» What to produce
Restate the entries below exactly. Images are not part of the copy.

» Material to process
☆ ☆ ☆ ☆ ☆

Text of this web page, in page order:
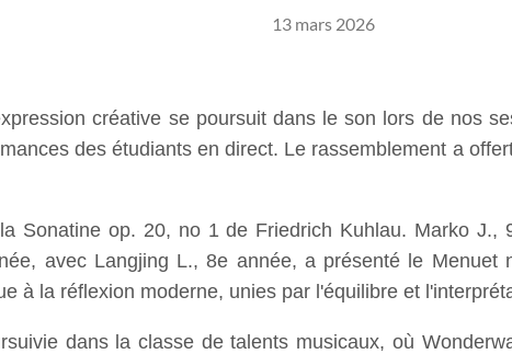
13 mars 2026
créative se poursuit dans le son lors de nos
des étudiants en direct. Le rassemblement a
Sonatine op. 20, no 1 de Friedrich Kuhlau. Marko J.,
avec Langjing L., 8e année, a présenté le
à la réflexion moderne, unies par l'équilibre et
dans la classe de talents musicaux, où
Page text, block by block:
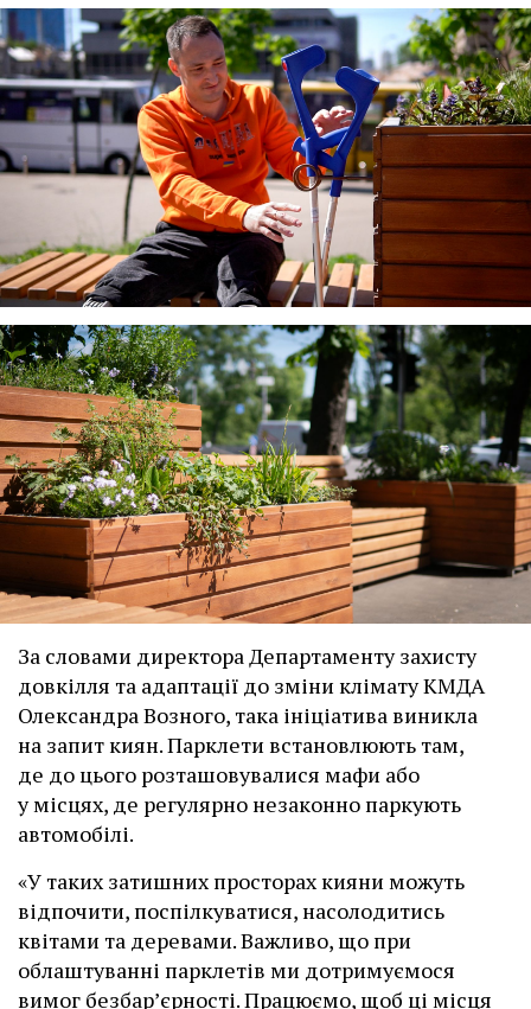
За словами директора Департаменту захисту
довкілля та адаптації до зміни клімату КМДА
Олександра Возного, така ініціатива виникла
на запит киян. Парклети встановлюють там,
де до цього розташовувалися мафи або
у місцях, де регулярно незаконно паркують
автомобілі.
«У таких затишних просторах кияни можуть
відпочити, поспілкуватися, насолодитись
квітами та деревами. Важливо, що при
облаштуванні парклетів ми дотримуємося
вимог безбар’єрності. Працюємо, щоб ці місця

☆ ☆ ☆ ☆ ☆

» Result
Text of this web page, in page order:
13 mars 2026
créative se poursuit dans le son lors de nos
des étudiants en direct. Le rassemblement a
Sonatine op. 20, no 1 de Friedrich Kuhlau. Marko J.,
avec Langjing L., 8e année, a présenté le
à la réflexion moderne, unies par l'équilibre et
dans la classe de talents musicaux, où
Page text, block by block:
За словами директора Департаменту захисту
довкілля та адаптації до зміни клімату КМДА
Олександра Возного, така ініціатива виникла
на запит киян. Парклети встановлюють там,
де до цього розташовувалися мафи або
у місцях, де регулярно незаконно паркують
автомобілі.
«У таких затишних просторах кияни можуть
відпочити, поспілкуватися, насолодитись
квітами та деревами. Важливо, що при
облаштуванні парклетів ми дотримуємося
вимог безбар’єрності. Працюємо, щоб ці місця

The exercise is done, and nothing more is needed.